Izby Karna, Cywilna oraz Pracy i Ubezpieczeń Społecznych Sądu Najwyższego podjęły w czwartek uchwałę, z której wynika, że jeśli w składzie Sądu Najwyższego zasiada osoba powołana na sędziego SN na wniosek nowej Krajowej Rady Sądownictwa, skład jest nieprawidłowo obsadzony. W przypadku sądów powszechnych i wojskowych sytuacja jest podobna, ale pod warunkiem, że wadliwość procesu powoływania prowadzi, w konkretnych okolicznościach, do naruszenia standardu niezawisłości i bezstronności.
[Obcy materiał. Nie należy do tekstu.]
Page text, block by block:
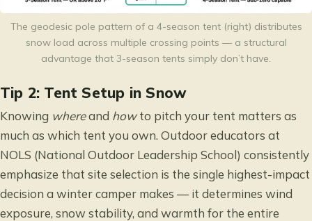
The geodesic pole pattern of a 4-season tent (right) distributes
snow load across multiple crossing points — a structural
advantage that 3-season tents simply don’t have.
Tip 2: Tent Setup in Snow
Knowing whereand howto pitch your tent matters as
much as which tent you own. Outdoor educators at
NOLS (National Outdoor Leadership School) consistently
emphasize that site selection is the single highest-impact
decision a winter camper makes — it determines wind
exposure, snow stability, and warmth for the entire
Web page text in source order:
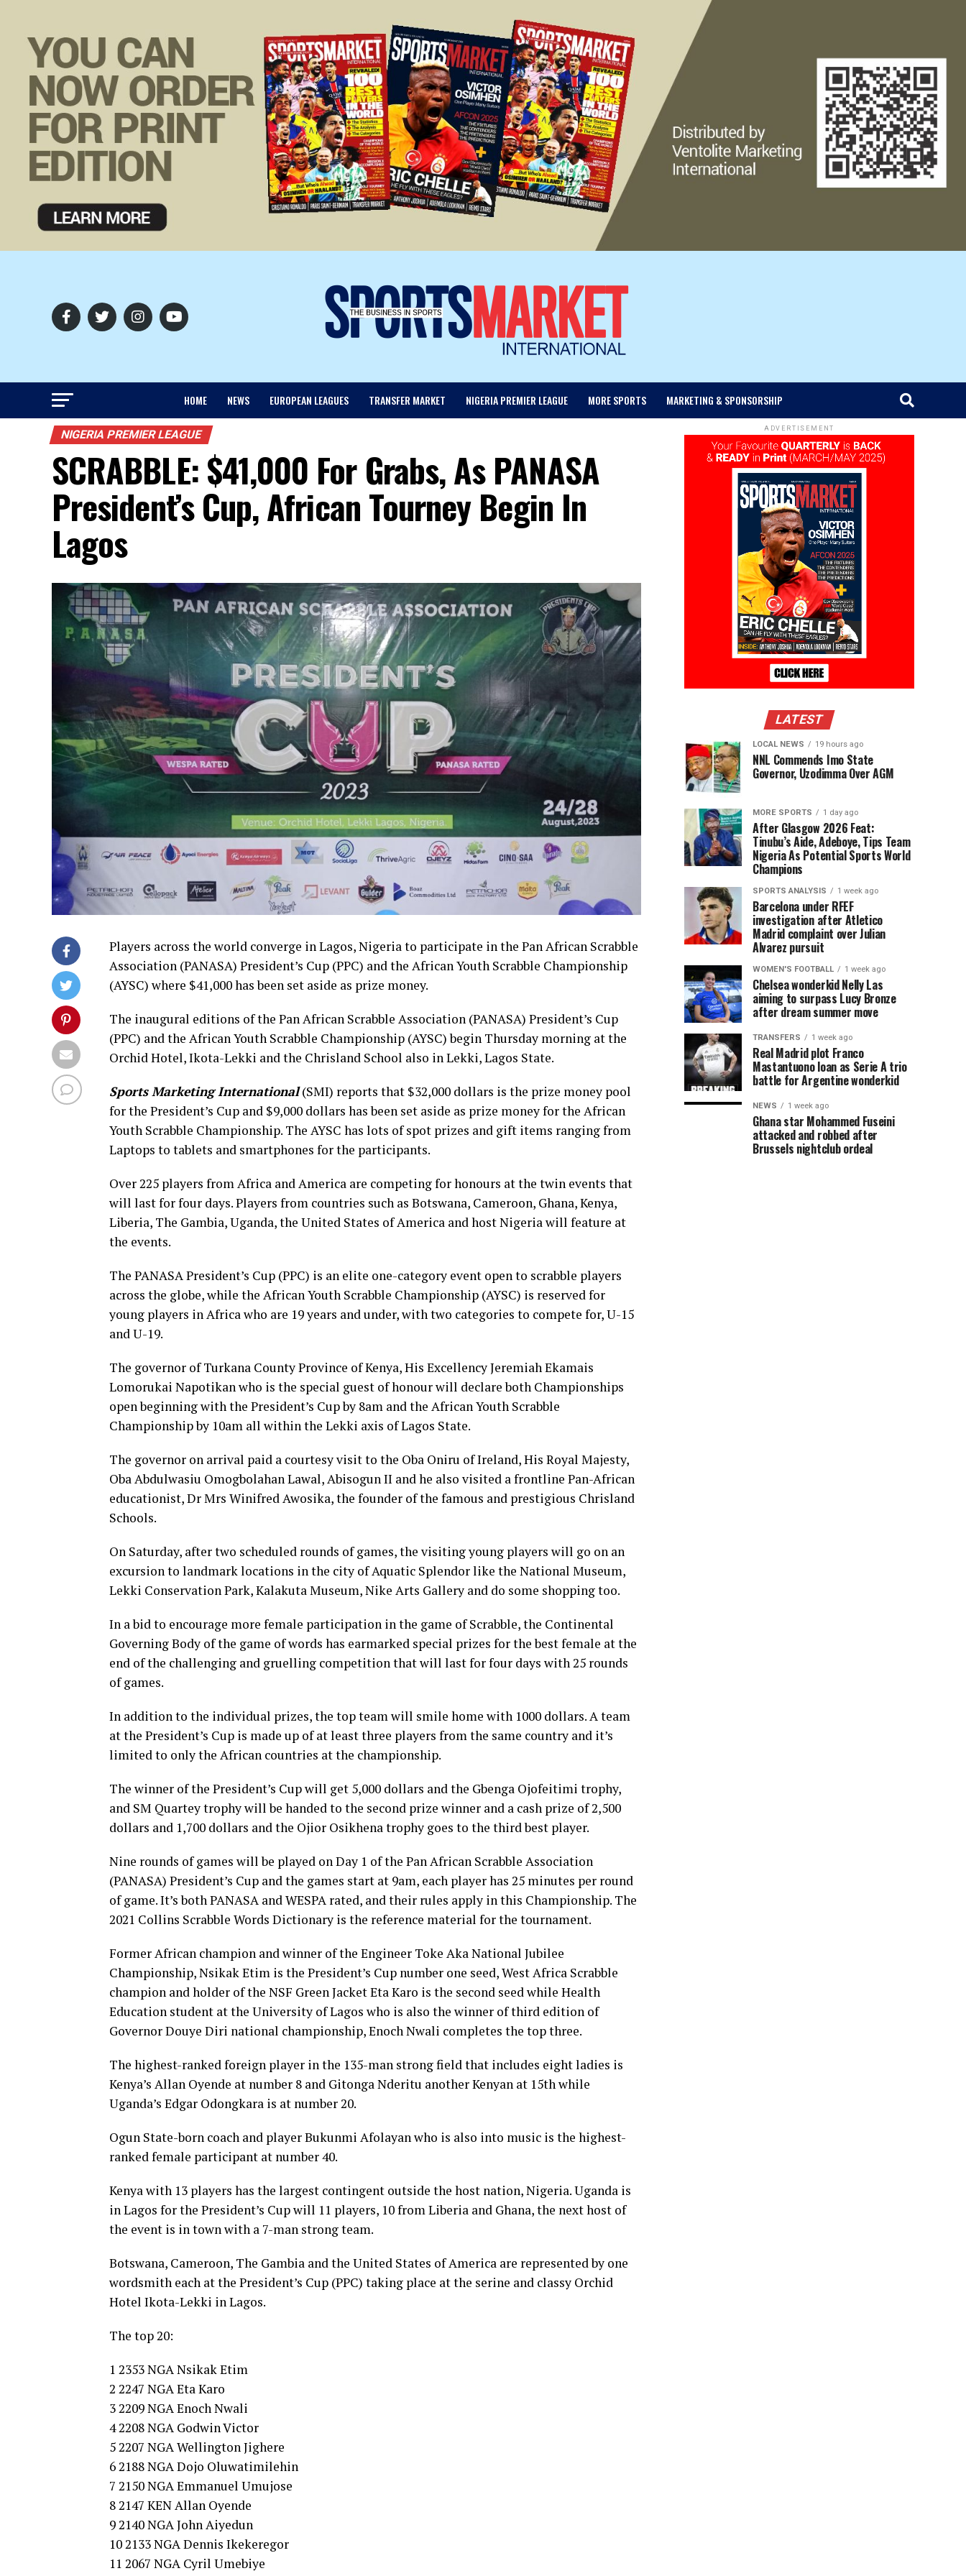
HOME NEWS EUROPEAN LEAGUES TRANSFER MARKET NIGERIA PREMIER LEAGUE MORE SPORTS MARKETING & SPONSORSHIP
NIGERIA PREMIER LEAGUE
SCRABBLE: $41,000 For Grabs, As PANASA
President’s Cup, African Tourney Begin In
Lagos
Players across the world converge in Lagos, Nigeria to participate in the Pan African Scrabble
Association (PANASA) President’s Cup (PPC) and the African Youth Scrabble Championship
(AYSC) where $41,000 has been set aside as prize money.
The inaugural editions of the Pan African Scrabble Association (PANASA) President’s Cup
(PPC) and the African Youth Scrabble Championship (AYSC) begin Thursday morning at the
Orchid Hotel, Ikota-Lekki and the Chrisland School also in Lekki, Lagos State.
Sports Marketing International(SMI) reports that $32,000 dollars is the prize money pool
for the President’s Cup and $9,000 dollars has been set aside as prize money for the African
Youth Scrabble Championship. The AYSC has lots of spot prizes and gift items ranging from
Laptops to tablets and smartphones for the participants.
Over 225 players from Africa and America are competing for honours at the twin events that
will last for four days. Players from countries such as Botswana, Cameroon, Ghana, Kenya,
Liberia, The Gambia, Uganda, the United States of America and host Nigeria will feature at
the events.
The PANASA President’s Cup (PPC) is an elite one-category event open to scrabble players
across the globe, while the African Youth Scrabble Championship (AYSC) is reserved for
young players in Africa who are 19 years and under, with two categories to compete for, U-15
and U-19.
The governor of Turkana County Province of Kenya, His Excellency Jeremiah Ekamais
Lomorukai Napotikan who is the special guest of honour will declare both Championships
open beginning with the President’s Cup by 8am and the African Youth Scrabble
Championship by 10am all within the Lekki axis of Lagos State.
The governor on arrival paid a courtesy visit to the Oba Oniru of Ireland, His Royal Majesty,
Oba Abdulwasiu Omogbolahan Lawal, Abisogun II and he also visited a frontline Pan-African
educationist, Dr Mrs Winifred Awosika, the founder of the famous and prestigious Chrisland
Schools.
On Saturday, after two scheduled rounds of games, the visiting young players will go on an
excursion to landmark locations in the city of Aquatic Splendor like the National Museum,
Lekki Conservation Park, Kalakuta Museum, Nike Arts Gallery and do some shopping too.
In a bid to encourage more female participation in the game of Scrabble, the Continental
Governing Body of the game of words has earmarked special prizes for the best female at the
end of the challenging and gruelling competition that will last for four days with 25 rounds
of games.
In addition to the individual prizes, the top team will smile home with 1000 dollars. A team
at the President’s Cup is made up of at least three players from the same country and it’s
limited to only the African countries at the championship.
The winner of the President’s Cup will get 5,000 dollars and the Gbenga Ojofeitimi trophy,
and SM Quartey trophy will be handed to the second prize winner and a cash prize of 2,500
dollars and 1,700 dollars and the Ojior Osikhena trophy goes to the third best player.
Nine rounds of games will be played on Day 1 of the Pan African Scrabble Association
(PANASA) President’s Cup and the games start at 9am, each player has 25 minutes per round
of game. It’s both PANASA and WESPA rated, and their rules apply in this Championship. The
2021 Collins Scrabble Words Dictionary is the reference material for the tournament.
Former African champion and winner of the Engineer Toke Aka National Jubilee
Championship, Nsikak Etim is the President’s Cup number one seed, West Africa Scrabble
champion and holder of the NSF Green Jacket Eta Karo is the second seed while Health
Education student at the University of Lagos who is also the winner of third edition of
Governor Douye Diri national championship, Enoch Nwali completes the top three.
The highest-ranked foreign player in the 135-man strong field that includes eight ladies is
Kenya’s Allan Oyende at number 8 and Gitonga Nderitu another Kenyan at 15th while
Uganda’s Edgar Odongkara is at number 20.
Ogun State-born coach and player Bukunmi Afolayan who is also into music is the highest-
ranked female participant at number 40.
Kenya with 13 players has the largest contingent outside the host nation, Nigeria. Uganda is
in Lagos for the President’s Cup will 11 players, 10 from Liberia and Ghana, the next host of
the event is in town with a 7-man strong team.
Botswana, Cameroon, The Gambia and the United States of America are represented by one
wordsmith each at the President’s Cup (PPC) taking place at the serine and classy Orchid
Hotel Ikota-Lekki in Lagos.
The top 20:
1 2353 NGA Nsikak Etim
2 2247 NGA Eta Karo
3 2209 NGA Enoch Nwali
4 2208 NGA Godwin Victor
5 2207 NGA Wellington Jighere
6 2188 NGA Dojo Oluwatimilehin
7 2150 NGA Emmanuel Umujose
8 2147 KEN Allan Oyende
9 2140 NGA John Aiyedun
10 2133 NGA Dennis Ikekeregor
11 2067 NGA Cyril Umebiye
ADVERTISEMENT
LATEST
LOCAL NEWS 19 hours ago
NNL Commends Imo State
Governor, Uzodimma Over AGM
MORE SPORTS 1 day ago
After Glasgow 2026 Feat:
Tinubu’s Aide, Adeboye, Tips Team
Nigeria As Potential Sports World
Champions
SPORTS ANALYSIS 1 week ago
Barcelona under RFEF
investigation after Atletico
Madrid complaint over Julian
Alvarez pursuit
WOMEN'S FOOTBALL 1 week ago
Chelsea wonderkid Nelly Las
aiming to surpass Lucy Bronze
after dream summer move
TRANSFERS 1 week ago
Real Madrid plot Franco
Mastantuono loan as Serie A trio
battle for Argentine wonderkid
NEWS 1 week ago
Ghana star Mohammed Fuseini
attacked and robbed after
Brussels nightclub ordeal

Rzecznik Sądu Najwyższego Michał Laskowski mówił w czwartek, że sędziowie SN, którzy "przeszli procedurę przez ukształtowaną w nowy sposób Krajową Radę Sądownictwa powinni powstrzymać się od orzekania". - Jeśli tego nie uczynią, to muszą mieć świadomość, że wydawane przez nich orzeczenia mogą być podważane ze względu na przesłankę nienależytej obsady sądu w przypadku spraw karnych, czy z przesłanki z artykułu 379 punkt 4 Kpc (Kodeksu postępowania cywilnego - red.) - dodał. Art. 379 pkt. 4 mówi, że nieważność postępowania zachodzi, "jeżeli skład sądu orzekającego był sprzeczny z przepisami prawa albo jeżeli w rozpoznaniu sprawy brał udział sędzia wyłączony z mocy ustawy".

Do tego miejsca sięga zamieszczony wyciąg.